1

I am using azure speech to text service using python to process bunch of audios. In order to process the audios, These are the steps performed-

  1. Download audio from web server to local 'C:/audio' drive.
  2. Pass the path of downloaded audio to Speech SDK's - Audioconfig(filename ='C:/audio/my_audio.wav')

Rather than downloading to local machine, I want to get the file from server and pass it directly to speech to text service. For which,

  1. I stored the audio in bytes form in audio buffer like this- raw_audio = my_audio_in_bytes # class <'bytes'>

  2. Then, I pass the audiobuffer to AudioConfig(filename = raw_audio) - It doesn't works.
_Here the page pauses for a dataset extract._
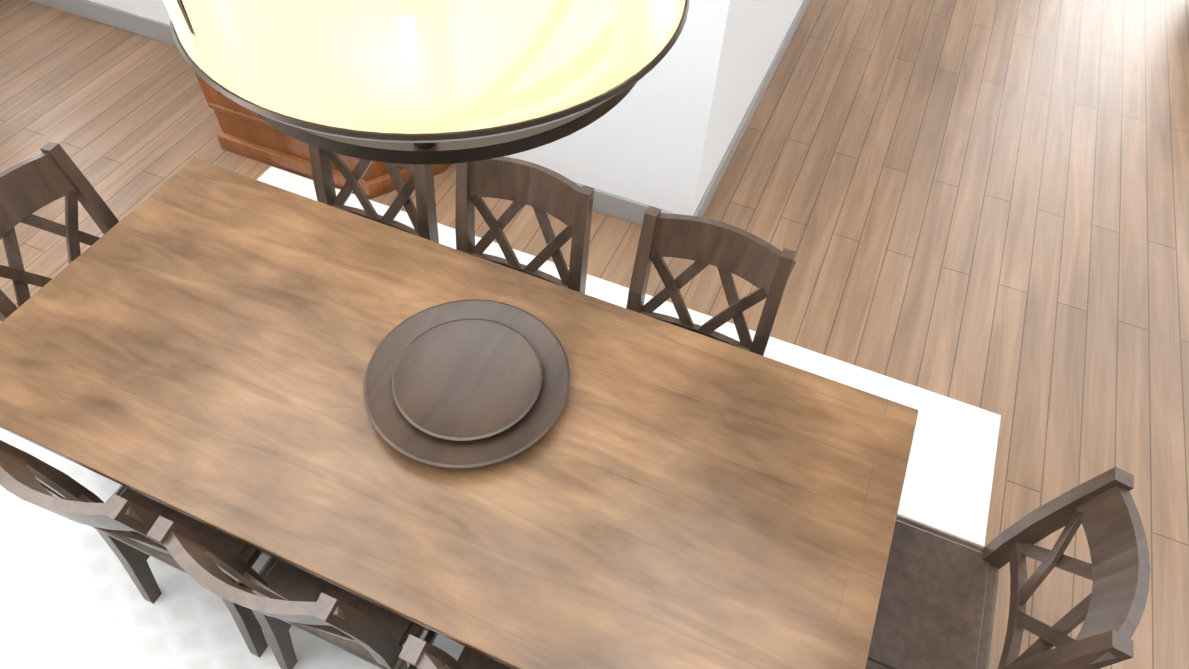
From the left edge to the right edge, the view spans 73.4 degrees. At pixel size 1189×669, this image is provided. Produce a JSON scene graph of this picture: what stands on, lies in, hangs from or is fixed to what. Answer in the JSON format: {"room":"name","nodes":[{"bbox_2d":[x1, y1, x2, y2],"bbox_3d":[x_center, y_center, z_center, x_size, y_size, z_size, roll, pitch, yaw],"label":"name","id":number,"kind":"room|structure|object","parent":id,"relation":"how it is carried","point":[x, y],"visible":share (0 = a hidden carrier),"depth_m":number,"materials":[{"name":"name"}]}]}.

Because it expects a filepath

Is there a way to pass audiobuffer to this service?

Configuration python code:

speech_config = speechsdk.SpeechConfig(subscription=speech_key, region=service_region)
audio_config = speechsdk.audio.AudioConfig(filename='C:/audios/audio1.wav')
speech_recognizer = speechsdk.SpeechRecognizer(speech_config=speech_config, audio_config=audio_config)  
user1990
  • 37
  • 4
  • Check the documentation. The AudioConfig function accepts a `stream` parameter, although I cannot tell you what format it wants. – Tim Roberts Mar 03 '21 at 19:56
  • Tested with stream as well, the push/pull streams take the raw data but the final transcripts are messy with lot of redundant words. Hence, tried this approach. – user1990 Mar 03 '21 at 20:01

1 Answers1

0

@user1990, per our discussion on this GitHub issue, please use batch transcription, as Speech SDK does not directly support recognizing from a WAV file hosted on a web service (you will first need to download it locally).

Darren Cohen
  • 126
  • 6